# Best Fit Kit in DC area?



## cantdog (Apr 29, 2005)

I'd like to get a fit kit done....full shabang. I'm having a frame built but need to give the welder all the geometry angles and tubing lengths, not simply my own measurements.

Who in the area does the best job, and can basically give me all the info I need so I can go directly to the builder with an exact picture of what I want?

Bike Lane in Burke does it and charges $55, I think Spokes Etc does it as well but havent called.

Who would you recommend?


----------



## MB1 (Jan 27, 2004)

*Wh is the builder.*



cantdog said:


> I'd like to get a fit kit done....full shabang. I'm having a frame built but need to give the welder all the geometry angles and tubing lengths, not simply my own measurements.
> 
> Who in the area does the best job, and can basically give me all the info I need so I can go directly to the builder with an exact picture of what I want?
> 
> ...


In my experience a knowledgeable builder wants your body information and some information about how you ride and what you are going to do with the bike-then they build a bike that in their experience will work for you.
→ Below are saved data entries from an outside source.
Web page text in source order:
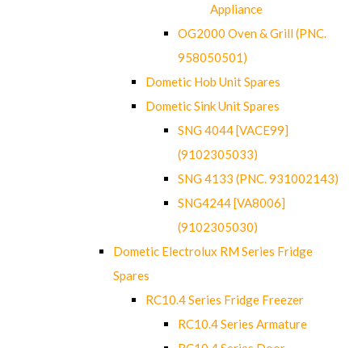
Appliance
OG2000 Oven & Grill (PNC.
958050501)
Dometic Hob Unit Spares
Dometic Sink Unit Spares
SNG 4044 [VACE99]
(9102305033)
SNG 4133 (PNC. 931002143)
SNG4244 [VA8006]
(9102305030)
Dometic Electrolux RM Series Fridge
Spares
RC10.4 Series Fridge Freezer
RC10.4 Series Armature
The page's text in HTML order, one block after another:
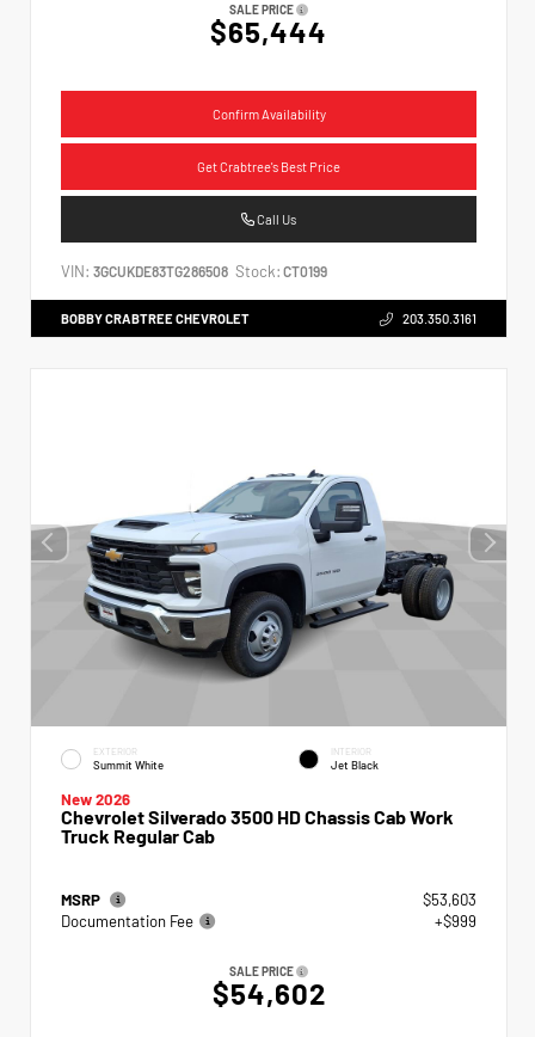
SALE PRICE
$65,444
Confirm Availability
Get Crabtree's Best Price
Call Us
VIN: 3GCUKDE83TG286508 Stock: CT0199
BOBBY CRABTREE CHEVROLET 203.350.3161
EXTERIOR
Summit White
INTERIOR
Jet Black
New 2026
Chevrolet Silverado 3500 HD Chassis Cab Work
Truck Regular Cab
MSRP
$53,603
Documentation Fee
+$999
SALE PRICE
$54,602
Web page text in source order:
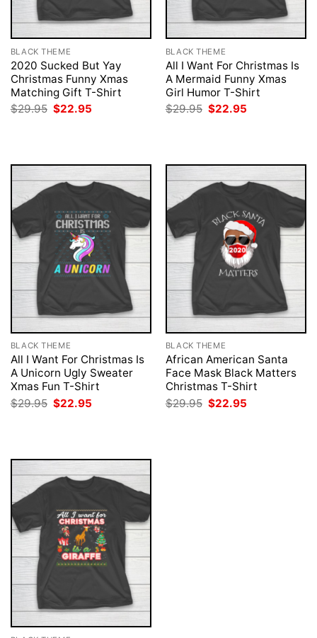
BLACK THEME
2020 Sucked But Yay
Christmas Funny Xmas
Matching Gift T-Shirt
$29.95 Original
$22.95
BLACK THEME
All I Want For Christmas Is
A Mermaid Funny Xmas
Girl Humor T-Shirt
$29.95 Original
$22.95
BLACK THEME
All I Want For Christmas Is
A Unicorn Ugly Sweater
Xmas Fun T-Shirt
$29.95 Original
price
$22.95
BLACK THEME
African American Santa
Face Mask Black Matters
Christmas T-Shirt
$29.95 Original
price
$22.95
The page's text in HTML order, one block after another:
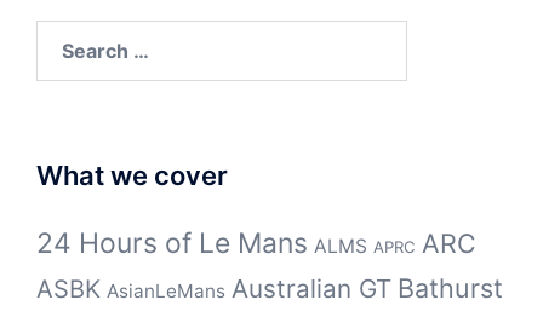
What we cover
24 Hours of Le Mans ALMS APRC ARC
ASBK AsianLeMans Australian GT Bathurst
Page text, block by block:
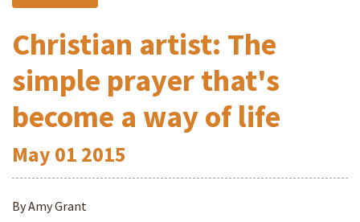
Christian artist: The
simple prayer that's
become a way of life
May 01 2015
By Amy Grant
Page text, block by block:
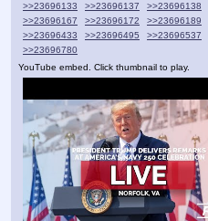
>>23696133
>>23696137 >>23696138
>>23696167
>>23696172 >>23696189
>>23696433
>>23696495 >>23696537
>>23696780
YouTube embed. Click thumbnail to play.
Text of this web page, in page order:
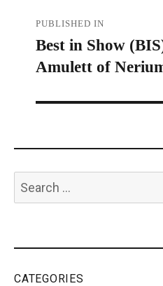
Post
navigation
PUBLISHED IN
Best in Show
Amulett of
Search
for:
CATEGORIES
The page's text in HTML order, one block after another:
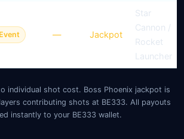
— Jackpot
Star
Cannon /
Rocket
Launcher
individual shot cost. Boss Phoenix jackpot is
contributing shots at BE333. All payouts
instantly to your BE333 wallet.
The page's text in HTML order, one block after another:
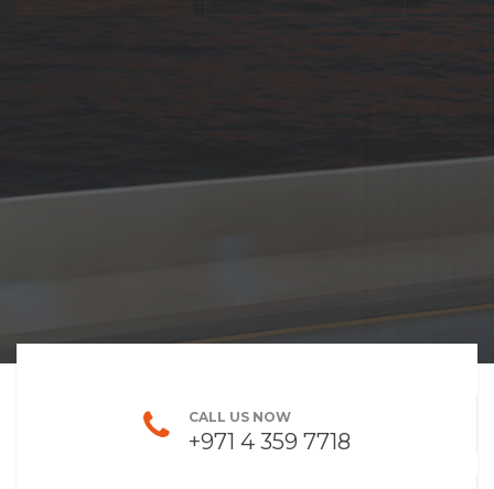
CALL US NOW
+971 4 359 7718
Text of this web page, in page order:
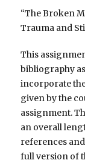
“The Broken
Trauma and
This
bibliography
incorporate
given by the
assignment.
an overall
references
full version of
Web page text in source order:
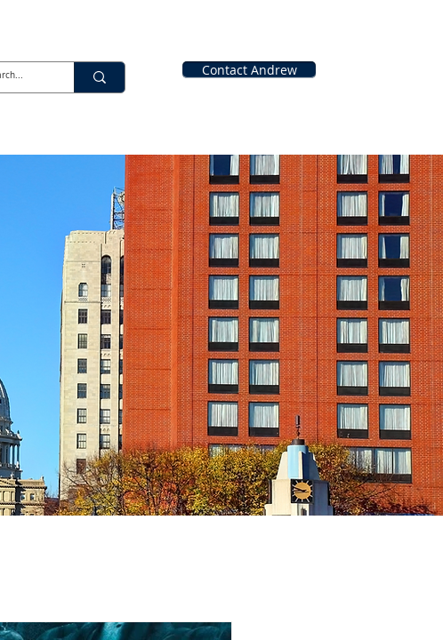
Contact Andrew
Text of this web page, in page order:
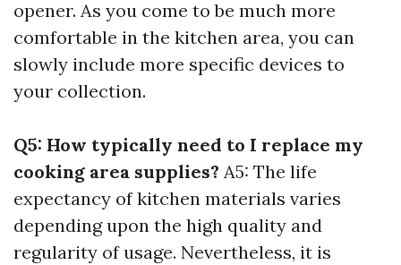
opener. As you come to be much more
comfortable in the kitchen area, you can
slowly include more specific devices to
your collection.
Q5: How typically need to I replace my
cooking area supplies? A5: The life
expectancy of kitchen materials varies
depending upon the high quality and
regularity of usage. Nevertheless, it is
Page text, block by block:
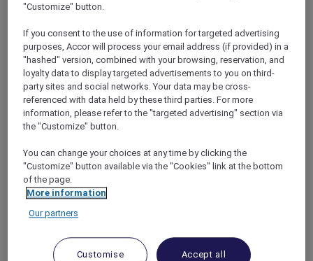
ANASTASIA THE MUSICAL PRE-
THEATRE DINING OFFER AT GARÇON
BLEU
Sofitel Adelaide
Explorer members enjoy 30% off
Offer Validity:Wednesdays to Saturdays
until 30 August 2026
ADELAIDE, Australia
HIGH-TEA PACKAGE AT GARÇON BLEU
Sofitel Adelaide
"Customize" button.
If you consent to the use of information for targeted advertising
purposes, Accor will process your email address (if provided) in a
"hashed" version, combined with your browsing, reservation, and
loyalty data to display targeted advertisements to you on third-
party sites and social networks. Your data may be cross-
referenced with data held by these third parties. For more
information, please refer to the "targeted advertising" section via
the "Customize" button.
You can change your choices at any time by clicking the
"Customize" button available via the "Cookies" link at the bottom
of the page.
More information
Our partners
Customise Accept all
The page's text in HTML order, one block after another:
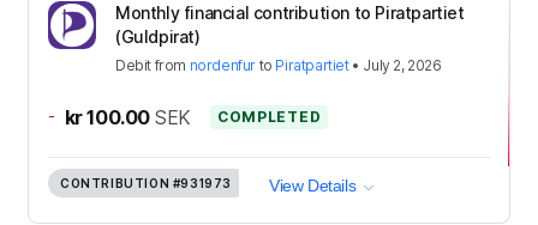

If the builder wants you to supply frame angles and lengths it doesn't sound appealing to me to have a bike built by him.


----------



## cantdog (Apr 29, 2005)

MB1 said:


> In my experience a knowledgeable builder wants your body information and some information about how you ride and what you are going to do with the bike-then they build a bike that in their experience will work for you.
> 
> If the builder wants you to supply frame angles and lengths it doesn't sound appealing to me to have a bike built by him.


Thats how I would normally go about it...but instead of paying 1500 dollars for a custom frame, I am just paying for the tubing...and saving about a grand.

Any fit recommendations?


----------



## moosryan (Aug 19, 2004)

spokes etc.?


----------



## bas (Jul 30, 2004)

Are you balking at the $55?

capitalhillbikes.com I think promises to fit you to the bike..

I had a generic/general type fitting I think with my bike I bought at Spokes.

I've since readjusted the seat and seat height. Much better for me now.




cantdog said:


> I'd like to get a fit kit done....full shabang. I'm having a frame built but need to give the welder all the geometry angles and tubing lengths, not simply my own measurements.
> 
> Who in the area does the best job, and can basically give me all the info I need so I can go directly to the builder with an exact picture of what I want?
> 
> ...


----------



## cantdog (Apr 29, 2005)

No, definately not balking at the 55. Looks like a full fit will run 150ish...


----------



## bas (Jul 30, 2004)

cantdog said:


> No, definately not balking at the 55. Looks like a full fit will run 150ish...


have you checked out capital hill bikes

i saw an advertisement on tv about this full body laser scanning system or something


----------